No system is perfectly impenetrable, and we can't promise absolute security. We do promise to keep raising the bar — and we ask you to do your part by using a strong password and keeping your login details confidential.
11. Your Rights and How to Use Them
Under the DPDP Act and other applicable laws, you hold meaningful rights over your information. You can exercise any of these by writing to cp@rivo.pe or, where available, directly in the app under Settings.
- Access — request a copy of the personal information we hold about you.
- Correction — fix inaccurate or incomplete details, many of which you can edit yourself in your profile.
- Erasure — ask us to delete your personal data; we'll comply within 30 days unless a law requires us to keep it.
- Withdraw consent — turn off SMS, Gmail, or bank access at any time, through your device, the app, or by email.
- Restrict processing — ask us to limit how we use your information in certain situations.
- Data portability — request your personal data in a portable format so you can take it elsewhere.
- Nominate — appoint someone to exercise your rights on your behalf in the event of death or incapacity, as the DPDP Act allows.

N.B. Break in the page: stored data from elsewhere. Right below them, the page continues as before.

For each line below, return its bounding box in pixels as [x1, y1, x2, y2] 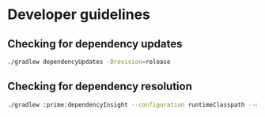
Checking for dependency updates [7, 37, 183, 51]
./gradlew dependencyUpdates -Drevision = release [7, 58, 171, 66]
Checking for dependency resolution [7, 80, 193, 93]
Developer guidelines [7, 6, 151, 24]
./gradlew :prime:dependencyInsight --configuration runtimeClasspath [7, 100, 245, 108]
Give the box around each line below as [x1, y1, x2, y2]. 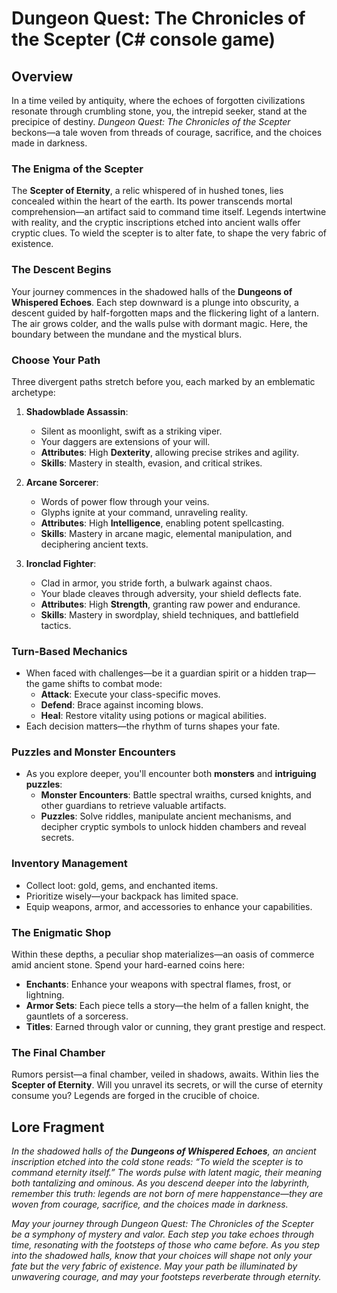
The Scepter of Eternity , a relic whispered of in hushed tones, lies [11, 185, 284, 197]
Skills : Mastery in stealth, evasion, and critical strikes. [40, 457, 263, 469]
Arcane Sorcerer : [25, 476, 99, 488]
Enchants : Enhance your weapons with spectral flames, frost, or [25, 978, 292, 991]
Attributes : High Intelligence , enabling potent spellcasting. [40, 517, 285, 529]
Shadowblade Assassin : [25, 405, 129, 417]
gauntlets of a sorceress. [25, 1010, 129, 1022]
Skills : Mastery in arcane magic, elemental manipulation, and [40, 527, 293, 539]
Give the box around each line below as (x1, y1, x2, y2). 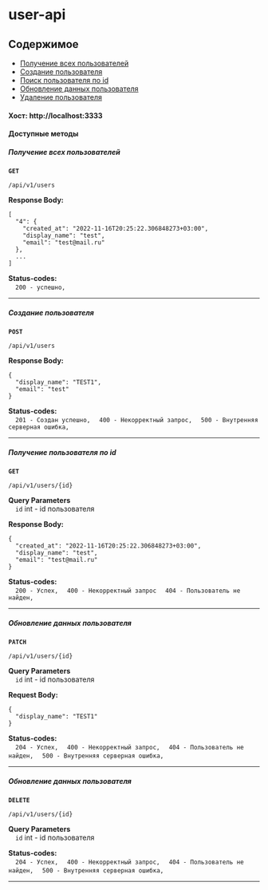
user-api (8, 6, 66, 24)
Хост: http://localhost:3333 (8, 110, 103, 121)
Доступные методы (8, 129, 79, 139)
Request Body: (8, 690, 58, 700)
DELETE (8, 797, 30, 805)
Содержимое (8, 38, 79, 51)
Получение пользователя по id (8, 447, 117, 457)
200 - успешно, (15, 283, 66, 292)
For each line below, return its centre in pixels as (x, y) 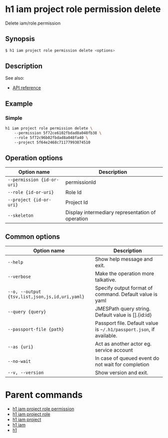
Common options (32, 237)
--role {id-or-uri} (31, 192)
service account (114, 350)
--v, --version (26, 373)
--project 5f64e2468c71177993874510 (52, 142)
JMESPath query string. (123, 309)
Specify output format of (124, 288)
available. (106, 336)

We also give you visibility into your own permissions: in the app, you can toggle each data source, re-authorize Gmail, and review which sources Rivo is currently drawing from.
12. Children's Privacy
Rivo is intended for adults. You must be at least 18 — the age at which credit-related services become available in India — to use the Service, and we do not knowingly collect information from anyone younger. If we learn that a minor has provided us with personal data, we will delete it promptly. If you believe this has happened, please contact cp@rivo.pe right away.
14. Changes to This Policy
As Rivo evolves and the regulatory landscape shifts, we may update this Privacy Policy. When a change is material, we'll tell you by email or through a clear notice in the app, and we'll refresh the "Last Updated" date above. Continuing to use Rivo after a change takes effect means you accept the updated policy, so it's worth checking back from time to time.
15. Talk to Us
Questions, concerns, or requests about your privacy go to a real person, and we aim to respond promptly.
| Grievance Officer | Chandresh Pancholi |
| Grievance Email | cp@rivo.pe |
| Response Commitment | Within 30 days of receipt |
| Privacy & Data Queries | cp@rivo.pe |
| Consent Withdrawal | cp@rivo.pe (subject: "Withdraw Consent — [Your Email]") |
| General Support | cp@rivo.pe |
| Registered Address | Rivo Financial Intelligence, Bengaluru, Karnataka, India |
If you've raised a data-protection grievance with us and it remains unresolved after our internal process, you may escalate it to the Data Protection Board of India once that body is operational. Any dispute relating to this policy falls under the exclusive jurisdiction of the courts of Bengaluru, Karnataka.
Rivo complies with the Digital Personal Data Protection Act, 2023, the Information Technology Act, 2000, and applicable RBI fintech guidelines. Your trust is the foundation of everything we build.